André Woodley Jr.

founder. engineer. creative.

Skipping Speech to Text

Nearly all voice applications translate speech to text. However, while voice applications need to do multiple things analyzing text we still return to the audio itself for deeper processing. 

For example we can analyze text to get intent analysis but we need to analyze the wave patterns of the audio file itself to get "real" sentiment analysis. But I wonder if that is the wrong approach.

I am learning Spanish and right now I translate Spanish words I hear into English for further processing. This is a multi-step process that is time consuming and delays my response. My friend Yoni at Mister C's Barbershop dealt with this issue when he had to pick up English coming from Spanish. He said he didn't really learn English until he challenged himself to stop translating in his head and instead associated the words with the objects itself. At that point he could skip translating and respond extremely fast because he essentially learned the language - we do this with our native tongue.

What if we do the same approach using audio in voice ai applications. We could remove translating speech to text - understanding what is being said by analyzing the audio itself and comparing it to pass records using a vector database and pass records of audio, translations, intent, speech to text, etc. If we don't have a similar record translate speech to text (aka inquire).
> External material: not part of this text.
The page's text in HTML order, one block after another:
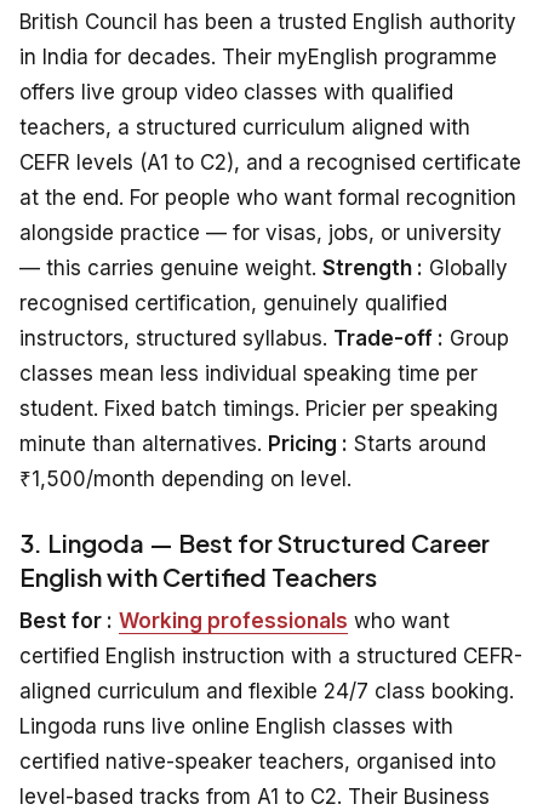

If this were to work data is once again at the top of the list and will significantly reduce cost and time required for voice ai applications to understand and respond. 
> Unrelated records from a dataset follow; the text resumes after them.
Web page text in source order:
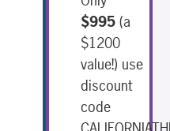
$995 (a
$1200
value!) use
discount
code
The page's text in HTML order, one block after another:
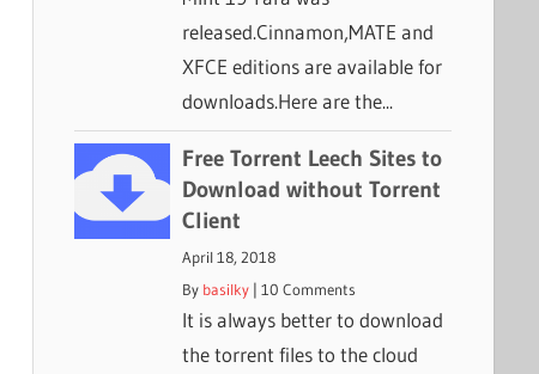
released.Cinnamon,MATE and
XFCE editions are available for
downloads.Here are the...
Free Torrent Leech Sites to
Download without Torrent
Client
April 18, 2018
By basilky| 10 Comments
It is always better to download
the torrent files to the cloud
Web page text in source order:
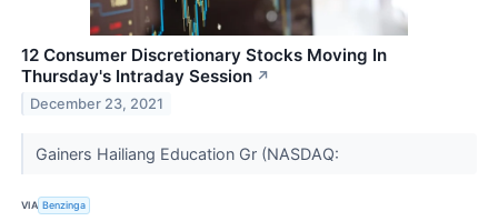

What is also interesting is it follows the human way of learning. We need to be exposed to things, directed and corrected for a certain amount of time to understand languages.

My final quick thoughts:

We are in the early days of voice ai protect your data. Companies with the data will significantly outpace those with little. Speech to Text should be an beginning step. Keep the raw audio. Cut the raw audio into clips and pair them with the translation, sentiment, intent, etc. Storing the raw audio into a vector database for it be queried based on similarity.